[What needs to be done] Find the line containing "But Face Growing Pushback as They" in the data below, then output that line and each one after it exactly, with nothing else.

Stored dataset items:
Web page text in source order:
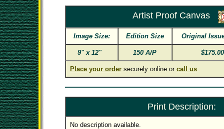
Artist Proof Canvas
Image Size: Edition Size Original
9" x 12" 150 A/P $175.00
Place your ordersecurely online or call us.
Print Description:
No description available.
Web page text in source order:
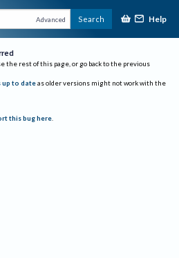
Advanced Search Help
the rest of this page, or go back to the previous
up to date as older versions might not work with the
this bug here.
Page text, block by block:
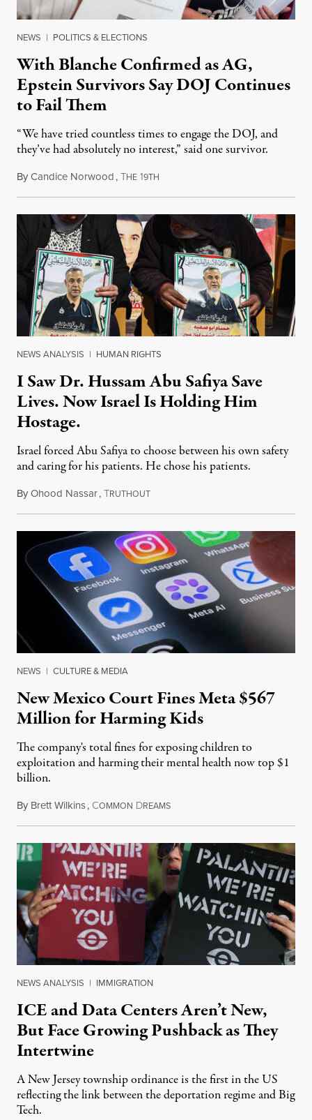
NEWS | POLITICS & ELECTIONS
With Blanche Confirmed as AG,
Epstein Survivors Say DOJ Continues
to Fail Them
“We have tried countless times to engage the DOJ, and
they’ve had absolutely no interest,” said one survivor.
ByCandice Norwood,THE 19TH
NEWS ANALYSIS | HUMAN RIGHTS
I Saw Dr. Hussam Abu Safiya Save
Lives. Now Israel Is Holding Him
Hostage.
Israel forced Abu Safiya to choose between his own safety
and caring for his patients. He chose his patients.
ByOhood Nassar,TRUTHOUTAugust 8, 2026
NEWS | CULTURE & MEDIA
New Mexico Court Fines Meta $567
Million for Harming Kids
The company's total fines for exposing children to
exploitation and harming their mental health now top $1
billion.
By Brett Wilkins, COMMON DREAMSAugust 8, 2026
NEWS ANALYSIS | IMMIGRATION
ICE and Data Centers Aren’t New,
But Face Growing Pushback as They
Intertwine
A New Jersey township ordinance is the first in the US
reflecting the link between the deportation regime and Big
Tech.

[Solution below]
But Face Growing Pushback as They
Intertwine
A New Jersey township ordinance is the first in the US
reflecting the link between the deportation regime and Big
Tech.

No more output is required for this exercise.